Poe scriveva i suoi capolavori? (1)

Dovrò scusarmi con  Charles Baudelaire se, attingerò al suo saggio su Edgar Allan Poe, ma che io sappia non c’è niente di più acuto e partecipe  in circolazione che tratti dello scrittore americano che egli tanto apprezzava. Parlare di Edgar Allan Poe può sembrare ozioso, considerata la mole di articoli, saggi e analisi dedicati a lui e alla sua opera. Davvero c’è ancora da dire qualcosa su di lui? Proverò a spigolare in un campo di grano mietuto da molti e agguerriti per cercare qualcosa di inedito e tentare collegamenti. Scrive Baudelaire: “I personaggi di Poe o meglio il personaggio di Poe, l’uomo dalla sensibilità acuta, l’uomo dai nervi a pezzi, l’uomo che con volontà caparbia e paziente sfida le difficoltà,  l’uomo che fissa con uno sguardo gelido  come una spada  gli oggetti che si ingigantiscono man mano che egli lo osserva è Poe stesso.
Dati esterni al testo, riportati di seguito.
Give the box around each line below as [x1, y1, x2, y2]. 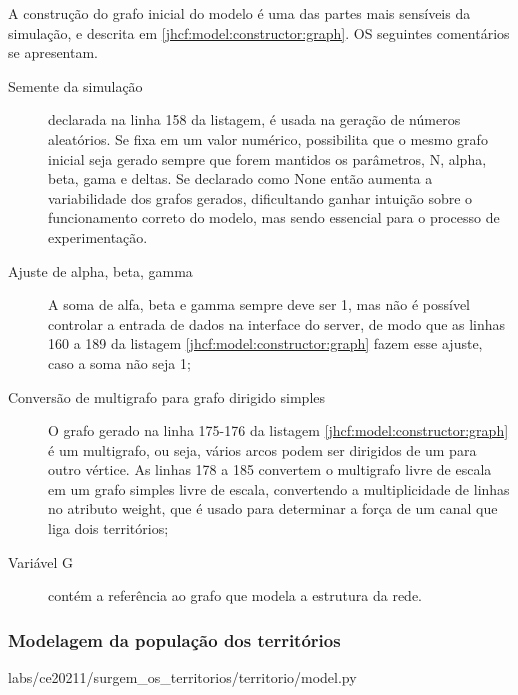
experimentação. [48, 226, 148, 247]
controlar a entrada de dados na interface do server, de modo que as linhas [48, 313, 506, 334]
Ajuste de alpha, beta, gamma [8, 260, 193, 281]
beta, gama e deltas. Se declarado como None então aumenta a [48, 168, 433, 189]
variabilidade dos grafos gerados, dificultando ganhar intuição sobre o [48, 187, 473, 208]
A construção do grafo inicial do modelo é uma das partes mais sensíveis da [8, 3, 471, 23]
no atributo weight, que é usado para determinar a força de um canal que [48, 498, 498, 519]
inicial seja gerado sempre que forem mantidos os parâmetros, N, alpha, [48, 148, 487, 169]
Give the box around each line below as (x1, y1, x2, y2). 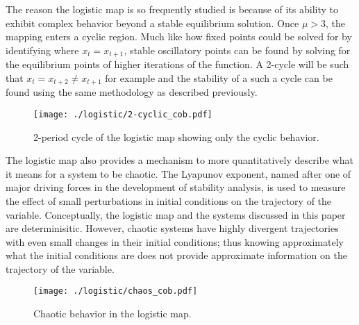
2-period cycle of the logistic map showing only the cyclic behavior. (33, 129, 319, 144)
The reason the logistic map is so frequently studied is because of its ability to (6, 2, 338, 16)
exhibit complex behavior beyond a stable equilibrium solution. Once (6, 15, 299, 30)
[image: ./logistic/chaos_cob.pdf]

I personaggi femminili, luminosi e malati, che muoiono di strani mali  e parlano con voci musicali, sono ancora lui; o per lo meno con le loro strane aspirazioni, con la loro cultura, la loro inguaribile melanconia, partecipano intimamente dell’indole del loro creatore…” Riprendo l’idea aggiungendo: Poe non solo è quello che scrive Baudelaire ma qualcosa di più radicale: egli è anche paesaggio, è trapasso incessante fra vita e morte, nel senso che si può ritornare dalla morte come nel racconto LIGEIA; tra cadaveri lividi e prossini alla decomposizione descriti peraltro senza indugio o compiacimento, aggiungendo quindi credibilità all’orrido, ed è ambiente-simbolo di spazi interiori, in cui abbondano spessi drappi funerei e violacei, direi anche che Poe è la frotta di topi dalle labbra gelide che lo mordono e la stessa cricca di inquisitori che lo vuole morto, ne IL POZZO E IL PENDOLO, lo scrittore è identificabile in quella cella schifosa e viscida che modifica la sua geometria, ovvero la sua mente cangiante, nello stesso racconto, è poi l’assassino che sfonda la testa con un’ascia alla povera moglie derelitta e anche il gatto nero che trionfa di quel crimine ne IL GATTO NERO,

senza che ci sia una conseguente presa d’atto e di coscienza nel colpevole, una sua sia pur minima manifestazione di pentimento e disperazione o desiderio di redenzione per il misfatto, è poi anche Ligeia e lady Rowena Trevanion nell’orribile macabro riflusso morte vita di un cadavere e anche ne IL RITRATTO OVALE è la fanciulla di rara bellezza, gaia e leggiadra del dipinto, e anche il marito di lei, il pittore assassino, inconsapevole (?) quando dipingendola le toglie la vita. Oso dire che non c’è nulla di esterno a Poe ma di assolutamente e manifestamente interiore, intrinseco alla sua singolare natura. Personaggi, ambienti, animali non sono all’esterno del suo essere ma al suo interno, egli li vede non con gli occhi ma li percepisce con tutto se stesso, attraverso lo sguardo interiore, che non necessita di occhi per vedere, per questo egli non deve cercare, al massimo sognare ad occhi aperti, e aprire la porta agli ospiti che affollano la sua psiche. In questo non c’è invenzione nell’opera di Poe ma la mia eretica affermazione gli va a merito onorando il suo genio contenente mondi degenerescenti, il riferimento all’opera di Evola lo farò più oltre e in modo puntuale. Poe è l’invenzione di se stesso, o meglio la trasposizione analitico scientifica artistica del suo io. Tutto ciò traspare anche dal suo viso, che lascia perplessi denunciando complessità nel temperamento e personalità singolari. Ti fissa in modo indefinibile, fanciullesco eppure profondo, la faccia asimmetrica, un sopracciglio più basso dell’altro. I baffi disallineati. L’espressione assorta e depressa, come di chi ha in animo di chiedere conforto; è Il grande malinconico, alcolizzato per necessità, e anche qui Baudelaire ci viene in aiuto: “…..Il suo profilo forse non offriva una vista piacevole…aveva grandi occhi tetri e insieme luminosi, di un colore indefinibile e tenebroso che tirava al viola; il naso nobile e solido; la bocca sottile triste, anche se leggermente sorridente…l’espressione un po’ distratta con un impercettibile  velo di malinconia…” Io  aggiungo, col rispetto dovuto al genio, che non affiderei in custodia nemmeno temporanea a uno come lui, non dico un bambino, ma nemmeno un gatto.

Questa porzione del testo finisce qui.